Neurohormonal Responses

An important observation relative to lowering blood pressure was the failure of PRA to increase, despite the substantial fall in arterial pressure during PBA. This extends our previous observations during 1 wk of baroreflex activation and is consistent with the persistent suppression of whole body NE spillover throughout the entire 3 wk of PBA in the present study (12, 1416, 18). The absence of an increase in PRA in the face of a 20-mmHg decrease in MAP suggests that chronic suppression of sympathetic activity includes the sympathetic outflow to the kidneys, as inhibition of renal sympathetic nerve activity would be expected to counteract pressure-dependent release (26). Because even small increases in plasma levels of angiotensin II greatly attenuate the blood pressure-lowering effects of PBA (14), neutrally induced suppression of renin secretion during baroreflex activation appears to be a critical response in permitting long-term reductions in arterial pressure.

Dynamic Indexes of Baroreflex Function

The continuous 24-h recordings of arterial pressure and heart rate provide new insight into dynamic baroreflex control of circulatory function during chronic electrical stimulation of the carotid sinus. A new and particularly important finding is that, despite the pattern of continuous, nonpulsatile electrical stimulation of the carotid sinus, PBA did not lead to cardiac baroreflex dysfunction. In fact, in addition to decreasing heart rate, both spontaneous baroreflex control of heart rate and heart rate variability actually increased during PBA. This latter finding confirms a recent report from a clinical trial in which the same device for electrical stimulation of the carotid sinus was used to lower blood pressure in patients with resistant hypertension (27). An additional new finding in the present study is that PBA not only chronically decreases blood pressure, but it also decreases blood pressure variability. Furthermore, we attribute the reduction in nonbaroreflex sequences during PBA to reduced sympathetic activity and concomitant diminished sympathoexcitation of the heart and the peripheral vasculature. Taken together, these dynamic measures of circulatory function suggest that PBA may have utility in the treatment of hypertension beyond simply lowering blood pressure. By decreasing blood pressure variability and associated target organ damage, and diminishing the likelihood of arrhythmias, the above dynamic indexes of improved baroreflex function may contribute to the clinical benefit of PBA.

Perspectives

Our current findings provide strong evidence that chronic activation of the carotid baroreflex produces sustained inhibition of sympathetic activity and arterial pressure that is not counteracted by central or peripheral adaptations. These results are in stark contrast to those from studies showing restoration of sympathetic activity and blood pressure from initially high values within days after surgical elimination of baroreceptor afferents.
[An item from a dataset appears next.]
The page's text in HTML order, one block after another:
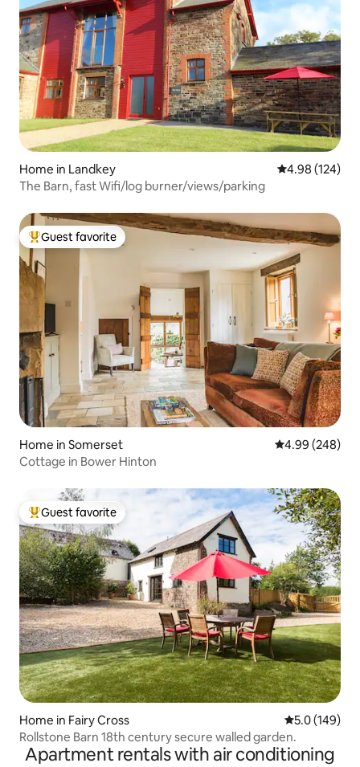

Because technical limitations have precluded an understanding of the role of baroreflexes in long-term control of sympathetic activity and arterial pressure, the present findings are particularly important because they present a perspective that is diametrically opposite from studies using SAD. Furthermore, they are consistent with emerging evidence that the natural activation of the baroreflex in hypertension has sustained effects on cardiovascular function by chronically inhibiting sympathetic activity (1, 13, 17, 19).

GRANTS

This study was supported by National Heart, Lung, and Blood Institute Grant HL-51971.

DISCLOSURES

T. E. Lohmeier and E. D. Irwin received consultant fees and are on the Scientific Advisory Board of CVRx, Inc. M. A. Rossing and A. W. Cates are employed by CVRx, Inc.

ACKNOWLEDGEMENTS

The authors greatly appreciate the outstanding technical assistance provided by Jamie Beckman, Mac Abernathy, and Boshen Liu.